[Source records]
=== Section Start ===

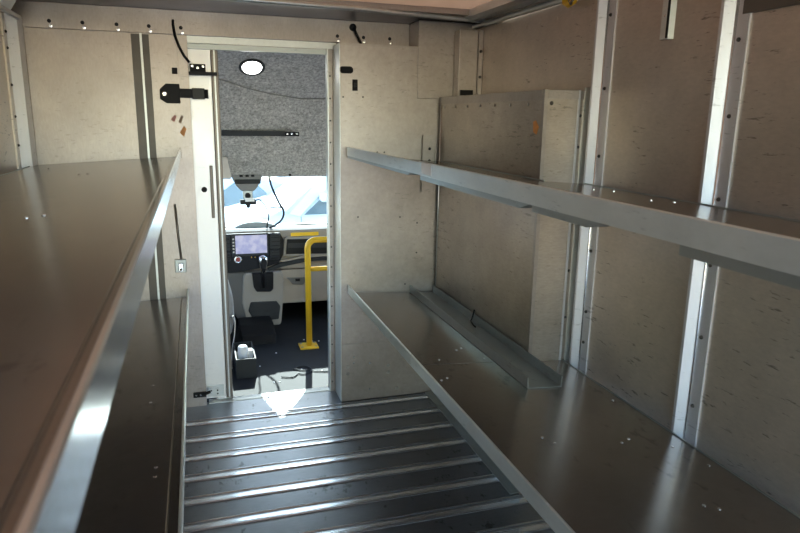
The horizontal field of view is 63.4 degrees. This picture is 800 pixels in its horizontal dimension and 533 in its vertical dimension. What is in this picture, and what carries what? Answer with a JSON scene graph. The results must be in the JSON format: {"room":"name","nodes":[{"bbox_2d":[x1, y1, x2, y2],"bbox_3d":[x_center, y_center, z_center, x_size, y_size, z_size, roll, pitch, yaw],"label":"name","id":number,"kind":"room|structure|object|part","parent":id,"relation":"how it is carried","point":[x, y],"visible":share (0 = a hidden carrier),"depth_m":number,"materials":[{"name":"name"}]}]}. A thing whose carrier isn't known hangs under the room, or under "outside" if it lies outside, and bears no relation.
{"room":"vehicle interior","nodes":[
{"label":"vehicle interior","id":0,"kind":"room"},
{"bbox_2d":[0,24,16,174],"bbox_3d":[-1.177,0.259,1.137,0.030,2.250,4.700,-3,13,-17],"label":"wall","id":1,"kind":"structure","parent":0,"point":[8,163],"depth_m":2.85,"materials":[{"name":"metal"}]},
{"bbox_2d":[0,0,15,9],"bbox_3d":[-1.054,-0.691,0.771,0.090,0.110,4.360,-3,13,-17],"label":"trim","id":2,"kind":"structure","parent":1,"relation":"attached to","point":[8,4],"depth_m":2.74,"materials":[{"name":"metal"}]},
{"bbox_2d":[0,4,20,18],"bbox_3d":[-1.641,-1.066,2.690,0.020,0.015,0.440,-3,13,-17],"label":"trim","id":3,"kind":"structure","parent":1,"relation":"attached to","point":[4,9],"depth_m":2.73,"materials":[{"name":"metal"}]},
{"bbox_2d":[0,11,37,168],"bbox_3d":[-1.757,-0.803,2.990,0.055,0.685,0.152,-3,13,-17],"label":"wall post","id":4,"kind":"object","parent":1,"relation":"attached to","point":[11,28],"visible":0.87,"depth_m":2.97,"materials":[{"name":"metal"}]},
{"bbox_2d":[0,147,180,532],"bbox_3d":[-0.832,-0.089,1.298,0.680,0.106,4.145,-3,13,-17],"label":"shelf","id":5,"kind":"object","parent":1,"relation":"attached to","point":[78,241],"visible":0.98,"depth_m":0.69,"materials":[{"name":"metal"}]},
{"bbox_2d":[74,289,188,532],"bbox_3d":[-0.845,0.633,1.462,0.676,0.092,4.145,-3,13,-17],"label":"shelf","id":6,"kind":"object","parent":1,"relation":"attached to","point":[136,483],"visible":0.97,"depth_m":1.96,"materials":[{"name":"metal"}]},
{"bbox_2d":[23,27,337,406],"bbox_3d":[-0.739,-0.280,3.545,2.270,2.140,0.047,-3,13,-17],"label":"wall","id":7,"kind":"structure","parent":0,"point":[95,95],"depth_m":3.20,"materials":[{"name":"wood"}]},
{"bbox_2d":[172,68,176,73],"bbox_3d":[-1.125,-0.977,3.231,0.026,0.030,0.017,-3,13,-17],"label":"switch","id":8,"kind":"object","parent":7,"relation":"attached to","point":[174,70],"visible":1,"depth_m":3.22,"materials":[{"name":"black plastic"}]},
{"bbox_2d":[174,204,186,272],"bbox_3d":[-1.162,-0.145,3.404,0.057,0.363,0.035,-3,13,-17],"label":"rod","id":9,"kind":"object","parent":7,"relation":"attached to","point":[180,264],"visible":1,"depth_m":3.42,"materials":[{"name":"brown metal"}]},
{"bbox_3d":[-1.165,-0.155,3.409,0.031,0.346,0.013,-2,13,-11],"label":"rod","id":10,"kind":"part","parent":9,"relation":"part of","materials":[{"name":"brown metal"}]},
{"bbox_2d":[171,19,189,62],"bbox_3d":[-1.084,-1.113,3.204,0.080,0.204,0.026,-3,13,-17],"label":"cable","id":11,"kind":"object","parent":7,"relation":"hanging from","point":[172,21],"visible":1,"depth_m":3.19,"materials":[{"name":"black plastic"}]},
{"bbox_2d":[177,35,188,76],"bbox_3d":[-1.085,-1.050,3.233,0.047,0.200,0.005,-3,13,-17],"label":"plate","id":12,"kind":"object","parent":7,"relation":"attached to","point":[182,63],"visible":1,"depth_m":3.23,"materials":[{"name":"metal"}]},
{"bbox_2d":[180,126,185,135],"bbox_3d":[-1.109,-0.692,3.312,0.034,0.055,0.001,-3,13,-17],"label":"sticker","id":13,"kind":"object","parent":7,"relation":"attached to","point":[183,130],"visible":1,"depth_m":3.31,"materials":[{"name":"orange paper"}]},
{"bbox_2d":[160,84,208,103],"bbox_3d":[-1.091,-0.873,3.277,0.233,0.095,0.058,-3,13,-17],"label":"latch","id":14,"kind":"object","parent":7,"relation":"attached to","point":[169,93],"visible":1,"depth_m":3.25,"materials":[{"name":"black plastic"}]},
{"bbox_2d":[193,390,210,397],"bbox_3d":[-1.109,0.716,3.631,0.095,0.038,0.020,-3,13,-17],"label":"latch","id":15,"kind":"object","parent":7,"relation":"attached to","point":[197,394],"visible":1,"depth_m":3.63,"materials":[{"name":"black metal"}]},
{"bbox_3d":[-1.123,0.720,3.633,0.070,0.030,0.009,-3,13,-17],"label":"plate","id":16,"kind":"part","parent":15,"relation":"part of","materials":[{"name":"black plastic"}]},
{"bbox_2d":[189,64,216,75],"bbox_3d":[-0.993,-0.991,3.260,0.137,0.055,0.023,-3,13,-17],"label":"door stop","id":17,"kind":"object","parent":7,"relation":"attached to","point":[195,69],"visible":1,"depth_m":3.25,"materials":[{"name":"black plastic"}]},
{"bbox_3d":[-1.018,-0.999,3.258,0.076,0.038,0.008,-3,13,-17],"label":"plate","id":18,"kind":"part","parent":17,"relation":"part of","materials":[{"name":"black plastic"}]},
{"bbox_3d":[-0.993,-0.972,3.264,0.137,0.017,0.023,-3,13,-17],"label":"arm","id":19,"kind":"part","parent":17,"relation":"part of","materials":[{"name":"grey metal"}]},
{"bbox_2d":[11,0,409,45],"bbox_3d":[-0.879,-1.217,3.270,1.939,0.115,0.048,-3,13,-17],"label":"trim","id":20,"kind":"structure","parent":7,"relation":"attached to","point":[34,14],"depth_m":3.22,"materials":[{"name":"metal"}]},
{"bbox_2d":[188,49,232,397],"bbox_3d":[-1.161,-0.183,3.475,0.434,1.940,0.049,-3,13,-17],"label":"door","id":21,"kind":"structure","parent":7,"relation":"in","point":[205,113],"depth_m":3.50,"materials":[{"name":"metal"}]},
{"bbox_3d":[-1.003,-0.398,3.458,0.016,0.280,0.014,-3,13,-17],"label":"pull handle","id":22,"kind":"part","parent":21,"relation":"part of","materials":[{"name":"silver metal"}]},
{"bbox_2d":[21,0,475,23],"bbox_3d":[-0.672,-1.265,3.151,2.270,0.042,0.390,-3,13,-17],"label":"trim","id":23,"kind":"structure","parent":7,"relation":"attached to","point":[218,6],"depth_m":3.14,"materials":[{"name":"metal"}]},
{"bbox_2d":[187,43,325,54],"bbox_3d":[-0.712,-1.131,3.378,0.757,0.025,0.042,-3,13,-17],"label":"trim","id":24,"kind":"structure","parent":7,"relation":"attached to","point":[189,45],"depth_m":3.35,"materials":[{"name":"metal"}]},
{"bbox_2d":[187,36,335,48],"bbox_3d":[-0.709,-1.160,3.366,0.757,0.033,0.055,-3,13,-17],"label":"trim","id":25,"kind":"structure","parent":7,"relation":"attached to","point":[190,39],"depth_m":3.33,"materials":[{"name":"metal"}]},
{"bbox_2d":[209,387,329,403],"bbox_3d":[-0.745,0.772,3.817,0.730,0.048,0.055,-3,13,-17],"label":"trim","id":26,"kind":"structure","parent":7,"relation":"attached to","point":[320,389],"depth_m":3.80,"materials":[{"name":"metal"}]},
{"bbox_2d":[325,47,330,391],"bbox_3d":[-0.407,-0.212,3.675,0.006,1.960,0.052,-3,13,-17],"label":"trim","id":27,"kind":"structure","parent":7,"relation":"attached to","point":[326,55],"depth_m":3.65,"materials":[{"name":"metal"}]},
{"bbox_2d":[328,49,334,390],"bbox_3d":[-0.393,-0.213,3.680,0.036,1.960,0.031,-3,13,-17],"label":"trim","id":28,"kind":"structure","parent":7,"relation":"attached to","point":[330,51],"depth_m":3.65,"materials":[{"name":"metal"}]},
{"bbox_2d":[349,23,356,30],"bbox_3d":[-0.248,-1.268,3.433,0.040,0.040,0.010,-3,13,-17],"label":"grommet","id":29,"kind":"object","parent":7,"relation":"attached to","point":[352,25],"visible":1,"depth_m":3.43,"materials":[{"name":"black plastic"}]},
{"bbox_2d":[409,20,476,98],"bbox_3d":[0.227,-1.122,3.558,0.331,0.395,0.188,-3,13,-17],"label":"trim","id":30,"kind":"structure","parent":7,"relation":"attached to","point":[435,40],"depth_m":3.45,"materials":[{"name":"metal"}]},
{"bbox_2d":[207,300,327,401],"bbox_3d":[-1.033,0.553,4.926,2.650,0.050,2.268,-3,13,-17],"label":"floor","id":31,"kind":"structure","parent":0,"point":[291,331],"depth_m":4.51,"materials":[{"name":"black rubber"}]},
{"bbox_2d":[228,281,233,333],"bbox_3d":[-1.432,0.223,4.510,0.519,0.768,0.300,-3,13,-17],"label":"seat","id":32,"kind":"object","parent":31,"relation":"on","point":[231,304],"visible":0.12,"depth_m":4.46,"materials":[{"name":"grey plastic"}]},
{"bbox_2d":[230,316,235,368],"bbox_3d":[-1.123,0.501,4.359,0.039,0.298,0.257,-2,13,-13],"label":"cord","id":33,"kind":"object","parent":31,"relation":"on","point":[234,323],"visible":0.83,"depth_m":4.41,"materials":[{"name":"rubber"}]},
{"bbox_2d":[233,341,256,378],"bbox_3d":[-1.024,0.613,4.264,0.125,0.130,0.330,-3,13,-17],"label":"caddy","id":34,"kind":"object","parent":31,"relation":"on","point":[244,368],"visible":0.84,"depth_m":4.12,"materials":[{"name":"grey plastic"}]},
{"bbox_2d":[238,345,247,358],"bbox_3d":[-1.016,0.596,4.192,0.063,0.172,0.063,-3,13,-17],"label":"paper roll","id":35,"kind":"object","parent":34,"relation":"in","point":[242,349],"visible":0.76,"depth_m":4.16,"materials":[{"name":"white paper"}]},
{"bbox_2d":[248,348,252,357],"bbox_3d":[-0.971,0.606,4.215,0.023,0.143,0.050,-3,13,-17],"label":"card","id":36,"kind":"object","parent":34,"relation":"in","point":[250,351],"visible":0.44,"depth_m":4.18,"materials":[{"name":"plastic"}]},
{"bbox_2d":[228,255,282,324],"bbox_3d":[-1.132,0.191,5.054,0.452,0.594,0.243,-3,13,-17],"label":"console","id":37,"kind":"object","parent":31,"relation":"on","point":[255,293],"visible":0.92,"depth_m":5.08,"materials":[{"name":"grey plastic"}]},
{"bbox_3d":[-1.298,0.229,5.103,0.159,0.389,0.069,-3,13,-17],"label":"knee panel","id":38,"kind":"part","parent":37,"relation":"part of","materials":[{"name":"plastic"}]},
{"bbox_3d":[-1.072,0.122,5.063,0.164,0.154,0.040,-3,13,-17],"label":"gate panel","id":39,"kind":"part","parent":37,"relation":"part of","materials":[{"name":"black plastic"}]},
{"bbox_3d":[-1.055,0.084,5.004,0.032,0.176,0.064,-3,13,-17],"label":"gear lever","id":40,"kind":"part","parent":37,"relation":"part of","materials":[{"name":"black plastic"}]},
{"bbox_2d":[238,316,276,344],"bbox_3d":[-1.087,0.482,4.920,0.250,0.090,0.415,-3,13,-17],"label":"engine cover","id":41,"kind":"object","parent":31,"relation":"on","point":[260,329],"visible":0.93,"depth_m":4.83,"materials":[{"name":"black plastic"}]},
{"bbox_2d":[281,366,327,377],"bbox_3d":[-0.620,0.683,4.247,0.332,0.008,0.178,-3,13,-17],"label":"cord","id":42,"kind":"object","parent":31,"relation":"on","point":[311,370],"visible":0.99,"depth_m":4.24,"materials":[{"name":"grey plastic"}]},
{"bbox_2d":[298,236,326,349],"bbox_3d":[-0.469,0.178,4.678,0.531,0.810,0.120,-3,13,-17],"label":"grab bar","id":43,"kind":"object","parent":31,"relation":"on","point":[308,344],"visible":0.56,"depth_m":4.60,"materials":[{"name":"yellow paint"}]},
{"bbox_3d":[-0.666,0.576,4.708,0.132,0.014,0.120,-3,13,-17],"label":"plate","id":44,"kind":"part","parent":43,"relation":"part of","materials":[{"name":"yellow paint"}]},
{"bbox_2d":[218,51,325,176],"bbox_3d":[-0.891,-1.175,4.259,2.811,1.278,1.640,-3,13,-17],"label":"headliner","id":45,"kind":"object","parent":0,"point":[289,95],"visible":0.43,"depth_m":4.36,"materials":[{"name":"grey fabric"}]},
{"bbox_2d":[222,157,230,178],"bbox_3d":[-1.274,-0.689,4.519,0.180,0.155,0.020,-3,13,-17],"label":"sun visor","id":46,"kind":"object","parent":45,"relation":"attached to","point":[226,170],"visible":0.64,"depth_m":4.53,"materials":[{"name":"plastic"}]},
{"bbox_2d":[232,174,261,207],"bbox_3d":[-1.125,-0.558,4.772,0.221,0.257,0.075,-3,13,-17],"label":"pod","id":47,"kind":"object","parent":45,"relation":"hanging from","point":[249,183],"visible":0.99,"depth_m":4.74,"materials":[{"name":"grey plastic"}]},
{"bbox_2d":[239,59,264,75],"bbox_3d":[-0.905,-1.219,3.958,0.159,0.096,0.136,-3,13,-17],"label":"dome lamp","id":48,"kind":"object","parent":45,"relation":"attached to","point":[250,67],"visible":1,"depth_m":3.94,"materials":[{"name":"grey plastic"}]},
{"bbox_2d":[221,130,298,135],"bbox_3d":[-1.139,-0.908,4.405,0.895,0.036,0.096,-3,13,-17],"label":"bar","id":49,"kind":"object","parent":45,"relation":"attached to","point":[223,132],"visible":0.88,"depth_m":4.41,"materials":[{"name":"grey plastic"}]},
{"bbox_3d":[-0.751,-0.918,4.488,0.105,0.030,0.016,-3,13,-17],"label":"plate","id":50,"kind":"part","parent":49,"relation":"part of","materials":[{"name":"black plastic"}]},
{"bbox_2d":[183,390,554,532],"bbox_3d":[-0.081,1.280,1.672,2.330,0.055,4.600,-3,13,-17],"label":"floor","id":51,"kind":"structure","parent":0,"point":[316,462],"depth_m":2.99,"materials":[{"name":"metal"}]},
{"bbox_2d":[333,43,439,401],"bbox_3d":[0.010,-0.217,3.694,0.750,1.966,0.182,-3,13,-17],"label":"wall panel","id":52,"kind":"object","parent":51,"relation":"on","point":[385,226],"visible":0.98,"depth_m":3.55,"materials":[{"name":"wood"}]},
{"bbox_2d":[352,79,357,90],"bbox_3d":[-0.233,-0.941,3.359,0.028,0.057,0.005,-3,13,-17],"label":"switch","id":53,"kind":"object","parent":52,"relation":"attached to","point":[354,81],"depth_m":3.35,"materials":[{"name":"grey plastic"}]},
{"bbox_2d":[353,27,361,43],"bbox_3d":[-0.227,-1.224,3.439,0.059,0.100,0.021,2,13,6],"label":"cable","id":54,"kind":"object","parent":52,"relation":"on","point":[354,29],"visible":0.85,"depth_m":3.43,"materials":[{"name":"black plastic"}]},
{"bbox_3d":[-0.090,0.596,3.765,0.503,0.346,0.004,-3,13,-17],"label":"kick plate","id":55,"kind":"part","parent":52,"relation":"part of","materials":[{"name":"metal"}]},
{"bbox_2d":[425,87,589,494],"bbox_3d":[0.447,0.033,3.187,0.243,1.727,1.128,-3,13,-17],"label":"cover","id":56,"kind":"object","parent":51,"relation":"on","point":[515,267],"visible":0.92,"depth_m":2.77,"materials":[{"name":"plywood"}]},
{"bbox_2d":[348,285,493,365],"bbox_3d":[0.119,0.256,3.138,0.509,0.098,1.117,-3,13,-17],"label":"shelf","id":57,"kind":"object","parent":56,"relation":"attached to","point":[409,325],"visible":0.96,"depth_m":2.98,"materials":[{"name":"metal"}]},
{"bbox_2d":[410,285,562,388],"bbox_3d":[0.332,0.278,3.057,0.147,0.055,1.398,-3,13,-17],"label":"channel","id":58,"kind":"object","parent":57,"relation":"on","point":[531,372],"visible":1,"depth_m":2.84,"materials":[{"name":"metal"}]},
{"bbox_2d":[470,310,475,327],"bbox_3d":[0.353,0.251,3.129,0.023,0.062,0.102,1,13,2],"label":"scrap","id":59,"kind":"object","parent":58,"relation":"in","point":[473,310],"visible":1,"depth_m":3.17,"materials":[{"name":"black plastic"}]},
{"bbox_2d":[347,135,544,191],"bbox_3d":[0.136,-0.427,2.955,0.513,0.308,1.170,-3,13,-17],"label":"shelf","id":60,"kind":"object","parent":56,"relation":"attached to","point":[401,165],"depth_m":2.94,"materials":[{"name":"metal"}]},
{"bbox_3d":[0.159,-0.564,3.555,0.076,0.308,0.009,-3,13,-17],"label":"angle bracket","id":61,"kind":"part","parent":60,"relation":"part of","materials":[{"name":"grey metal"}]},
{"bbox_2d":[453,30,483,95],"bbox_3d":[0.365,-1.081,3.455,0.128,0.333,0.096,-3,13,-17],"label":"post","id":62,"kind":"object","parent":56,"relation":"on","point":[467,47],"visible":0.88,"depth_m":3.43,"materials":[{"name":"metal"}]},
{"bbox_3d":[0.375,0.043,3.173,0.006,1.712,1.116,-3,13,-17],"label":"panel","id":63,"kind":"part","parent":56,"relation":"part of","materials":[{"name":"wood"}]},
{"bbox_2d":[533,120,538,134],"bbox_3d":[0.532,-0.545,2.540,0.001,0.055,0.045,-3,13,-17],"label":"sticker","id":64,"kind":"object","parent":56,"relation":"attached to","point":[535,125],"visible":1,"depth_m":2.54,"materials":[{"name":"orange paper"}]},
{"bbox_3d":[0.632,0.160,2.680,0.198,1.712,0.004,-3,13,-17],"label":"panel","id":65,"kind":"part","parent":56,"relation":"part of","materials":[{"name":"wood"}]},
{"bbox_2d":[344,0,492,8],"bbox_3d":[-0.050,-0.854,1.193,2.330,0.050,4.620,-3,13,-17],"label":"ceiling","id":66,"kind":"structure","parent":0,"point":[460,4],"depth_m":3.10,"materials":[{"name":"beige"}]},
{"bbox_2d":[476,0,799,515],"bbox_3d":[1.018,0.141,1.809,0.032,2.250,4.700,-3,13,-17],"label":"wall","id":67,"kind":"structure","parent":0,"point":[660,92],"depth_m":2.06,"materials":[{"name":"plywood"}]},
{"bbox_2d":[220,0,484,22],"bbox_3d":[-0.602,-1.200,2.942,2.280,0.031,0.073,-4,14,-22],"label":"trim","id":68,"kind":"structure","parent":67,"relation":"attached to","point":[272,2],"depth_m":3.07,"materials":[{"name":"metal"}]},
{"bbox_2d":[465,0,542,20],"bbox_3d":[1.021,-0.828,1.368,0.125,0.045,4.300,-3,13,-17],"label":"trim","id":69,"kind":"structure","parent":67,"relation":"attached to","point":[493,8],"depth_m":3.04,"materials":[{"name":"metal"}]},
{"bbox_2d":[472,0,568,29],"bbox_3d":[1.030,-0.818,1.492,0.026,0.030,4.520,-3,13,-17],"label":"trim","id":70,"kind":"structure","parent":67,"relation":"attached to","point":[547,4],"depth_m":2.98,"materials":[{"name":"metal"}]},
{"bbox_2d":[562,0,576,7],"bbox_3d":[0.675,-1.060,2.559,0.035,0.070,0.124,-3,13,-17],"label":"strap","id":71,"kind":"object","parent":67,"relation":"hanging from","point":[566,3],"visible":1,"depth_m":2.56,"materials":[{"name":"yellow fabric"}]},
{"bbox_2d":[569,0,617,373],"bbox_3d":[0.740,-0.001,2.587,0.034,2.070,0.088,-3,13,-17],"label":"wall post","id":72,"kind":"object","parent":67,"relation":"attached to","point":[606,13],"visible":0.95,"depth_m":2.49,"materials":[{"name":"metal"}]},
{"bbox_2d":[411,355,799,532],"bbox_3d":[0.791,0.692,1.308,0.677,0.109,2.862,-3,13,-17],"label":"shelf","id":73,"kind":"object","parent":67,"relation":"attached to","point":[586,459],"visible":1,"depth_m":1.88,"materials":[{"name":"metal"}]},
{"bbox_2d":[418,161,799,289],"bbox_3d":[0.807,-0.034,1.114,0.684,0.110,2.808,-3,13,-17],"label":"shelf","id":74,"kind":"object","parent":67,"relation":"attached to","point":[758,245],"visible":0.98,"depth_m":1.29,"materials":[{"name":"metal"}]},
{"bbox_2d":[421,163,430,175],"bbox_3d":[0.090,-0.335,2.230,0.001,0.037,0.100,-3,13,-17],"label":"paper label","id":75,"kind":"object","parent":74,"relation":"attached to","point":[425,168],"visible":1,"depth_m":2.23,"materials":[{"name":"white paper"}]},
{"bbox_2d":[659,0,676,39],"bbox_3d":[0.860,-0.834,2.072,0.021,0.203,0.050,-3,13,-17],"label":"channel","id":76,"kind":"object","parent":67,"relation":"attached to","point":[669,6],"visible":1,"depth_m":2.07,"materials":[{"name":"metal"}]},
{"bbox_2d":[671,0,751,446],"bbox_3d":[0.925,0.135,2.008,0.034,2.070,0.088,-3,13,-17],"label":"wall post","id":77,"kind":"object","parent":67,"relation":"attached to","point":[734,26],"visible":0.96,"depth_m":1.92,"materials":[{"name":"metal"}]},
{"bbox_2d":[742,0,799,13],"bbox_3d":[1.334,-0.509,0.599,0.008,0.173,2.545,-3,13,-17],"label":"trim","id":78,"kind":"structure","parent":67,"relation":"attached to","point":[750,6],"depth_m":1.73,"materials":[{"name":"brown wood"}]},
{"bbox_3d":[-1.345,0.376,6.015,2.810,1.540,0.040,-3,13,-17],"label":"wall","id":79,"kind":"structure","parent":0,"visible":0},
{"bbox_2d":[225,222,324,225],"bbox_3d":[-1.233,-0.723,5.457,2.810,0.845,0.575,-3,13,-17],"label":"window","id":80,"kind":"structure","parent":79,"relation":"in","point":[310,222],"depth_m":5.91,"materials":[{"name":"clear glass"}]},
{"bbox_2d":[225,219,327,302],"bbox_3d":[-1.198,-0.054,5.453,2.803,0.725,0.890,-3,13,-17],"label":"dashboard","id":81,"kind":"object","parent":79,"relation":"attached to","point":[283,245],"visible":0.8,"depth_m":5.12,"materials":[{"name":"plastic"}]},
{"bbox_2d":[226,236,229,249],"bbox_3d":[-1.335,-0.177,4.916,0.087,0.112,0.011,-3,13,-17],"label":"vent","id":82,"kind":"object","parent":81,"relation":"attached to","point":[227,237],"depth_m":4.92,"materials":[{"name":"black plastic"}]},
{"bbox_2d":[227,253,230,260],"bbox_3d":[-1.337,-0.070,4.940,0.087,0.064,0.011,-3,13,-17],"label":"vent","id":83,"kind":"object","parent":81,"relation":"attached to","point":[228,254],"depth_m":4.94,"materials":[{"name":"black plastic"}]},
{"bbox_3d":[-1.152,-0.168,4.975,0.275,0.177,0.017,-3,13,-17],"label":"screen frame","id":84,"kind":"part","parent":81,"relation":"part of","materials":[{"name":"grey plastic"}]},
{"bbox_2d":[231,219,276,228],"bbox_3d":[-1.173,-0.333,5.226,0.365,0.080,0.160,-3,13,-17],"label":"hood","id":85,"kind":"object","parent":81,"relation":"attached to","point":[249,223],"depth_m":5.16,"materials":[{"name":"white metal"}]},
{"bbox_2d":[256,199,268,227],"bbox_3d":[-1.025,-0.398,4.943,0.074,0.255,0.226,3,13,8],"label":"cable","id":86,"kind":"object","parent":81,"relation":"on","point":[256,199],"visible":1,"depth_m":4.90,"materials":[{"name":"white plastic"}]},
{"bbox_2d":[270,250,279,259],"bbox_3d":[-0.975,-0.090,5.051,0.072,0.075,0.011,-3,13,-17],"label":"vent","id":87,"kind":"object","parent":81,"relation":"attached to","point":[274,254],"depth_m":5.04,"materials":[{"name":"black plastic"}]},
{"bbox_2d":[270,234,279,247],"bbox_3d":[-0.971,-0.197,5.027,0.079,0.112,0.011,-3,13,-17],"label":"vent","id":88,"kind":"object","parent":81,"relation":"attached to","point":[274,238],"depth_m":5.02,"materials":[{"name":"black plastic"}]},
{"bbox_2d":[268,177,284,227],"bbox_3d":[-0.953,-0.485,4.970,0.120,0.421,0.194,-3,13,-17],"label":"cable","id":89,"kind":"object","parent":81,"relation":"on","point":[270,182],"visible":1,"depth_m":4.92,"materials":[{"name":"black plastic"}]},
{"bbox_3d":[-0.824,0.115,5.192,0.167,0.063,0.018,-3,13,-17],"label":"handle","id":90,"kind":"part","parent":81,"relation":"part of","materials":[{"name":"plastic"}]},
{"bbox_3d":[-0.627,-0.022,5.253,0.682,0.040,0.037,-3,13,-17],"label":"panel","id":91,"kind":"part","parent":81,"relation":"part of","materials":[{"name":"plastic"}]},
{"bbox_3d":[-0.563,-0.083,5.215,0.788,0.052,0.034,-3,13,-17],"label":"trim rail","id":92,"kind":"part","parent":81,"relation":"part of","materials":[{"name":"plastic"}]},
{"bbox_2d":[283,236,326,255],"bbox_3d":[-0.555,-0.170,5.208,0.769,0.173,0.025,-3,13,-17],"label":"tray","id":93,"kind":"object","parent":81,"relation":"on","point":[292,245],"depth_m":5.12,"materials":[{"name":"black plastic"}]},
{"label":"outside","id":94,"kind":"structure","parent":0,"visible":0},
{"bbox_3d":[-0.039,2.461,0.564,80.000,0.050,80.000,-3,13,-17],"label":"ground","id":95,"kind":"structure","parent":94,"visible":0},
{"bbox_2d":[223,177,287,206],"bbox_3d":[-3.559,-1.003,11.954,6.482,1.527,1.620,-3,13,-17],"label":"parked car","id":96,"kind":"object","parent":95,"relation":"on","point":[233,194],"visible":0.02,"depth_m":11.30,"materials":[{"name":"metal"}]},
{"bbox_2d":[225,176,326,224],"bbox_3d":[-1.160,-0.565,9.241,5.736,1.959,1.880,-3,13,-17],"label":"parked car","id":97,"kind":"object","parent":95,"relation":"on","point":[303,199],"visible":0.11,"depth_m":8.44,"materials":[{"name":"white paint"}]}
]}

=== Section End ===

- WHAT THIS TASK INVOLVES
Your answer should be each line from the entries that includes the string "interior".

- TASK SOLUTION
{"room":"vehicle interior","nodes":[
{"label":"vehicle interior","id":0,"kind":"room"},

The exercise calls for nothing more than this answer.